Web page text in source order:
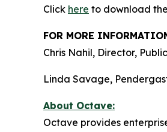
Click here to download
FOR MORE
Chris Nahil, Director,
Linda Savage,
About Octave:
Octave provides
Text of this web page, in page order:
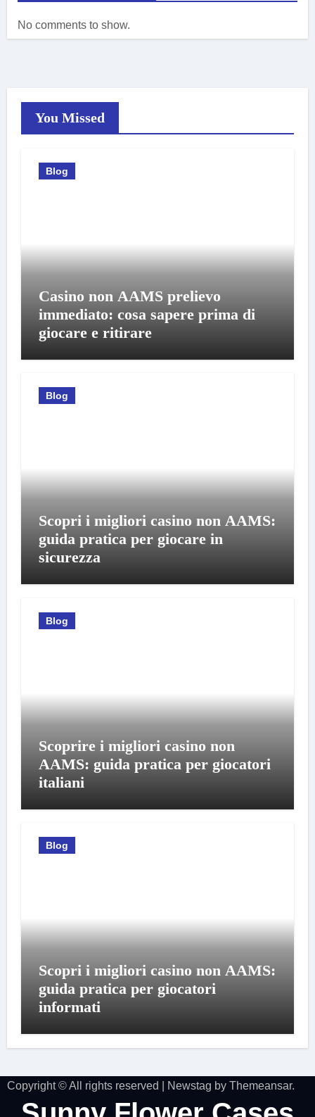
No comments to show.
You Missed
Blog
Casino non AAMS prelievo
immediato: cosa sapere prima di
giocare e ritirare
Blog
Scopri i migliori casino non AAMS:
guida pratica per giocare in
sicurezza
Blog
Scoprire i migliori casino non
AAMS: guida pratica per giocatori
italiani
Blog
Scopri i migliori casino non AAMS:
guida pratica per giocatori
informati
Copyright © All rights reserved Newstag by Themeansar.
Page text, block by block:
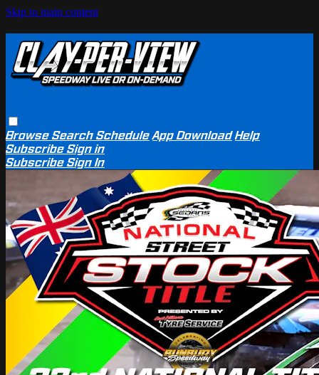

+-------+

→ **GOAL OF THE EXERCISE**: If a record contains a picture, leave the picture out and retype everything else exactly.

→ **ANSWER BELOW**:
Web page text in source order:
Click here to download
FOR MORE
Chris Nahil, Director,
Linda Savage,
About Octave:
Octave provides
Text of this web page, in page order:
No comments to show.
You Missed
Blog
Casino non AAMS prelievo
immediato: cosa sapere prima di
giocare e ritirare
Blog
Scopri i migliori casino non AAMS:
guida pratica per giocare in
sicurezza
Blog
Scoprire i migliori casino non
AAMS: guida pratica per giocatori
italiani
Blog
Scopri i migliori casino non AAMS:
guida pratica per giocatori
informati
Copyright © All rights reserved Newstag by Themeansar.
Page text, block by block:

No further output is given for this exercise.